▶ _Problem to solve_
Each line that includes the word "Diafani" should be copied from the records.

┄┄┄┄┄┄┄┄┄┄

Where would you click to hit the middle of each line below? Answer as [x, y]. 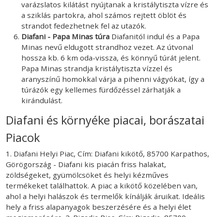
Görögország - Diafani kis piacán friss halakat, [86, 164]
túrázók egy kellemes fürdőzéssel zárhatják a [101, 89]
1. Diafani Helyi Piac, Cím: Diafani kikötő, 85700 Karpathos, [108, 153]
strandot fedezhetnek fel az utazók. [84, 25]
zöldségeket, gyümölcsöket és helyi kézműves [87, 175]
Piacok [23, 137]
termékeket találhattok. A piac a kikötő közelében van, [102, 185]
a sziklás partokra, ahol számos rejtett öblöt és [104, 15]

┄┄┄┄┄┄┄┄┄┄

▶ _Response to this exercise_
Görögország - Diafani kis piacán friss halakat, [86, 164]
1. Diafani Helyi Piac, Cím: Diafani kikötő, 85700 Karpathos, [108, 153]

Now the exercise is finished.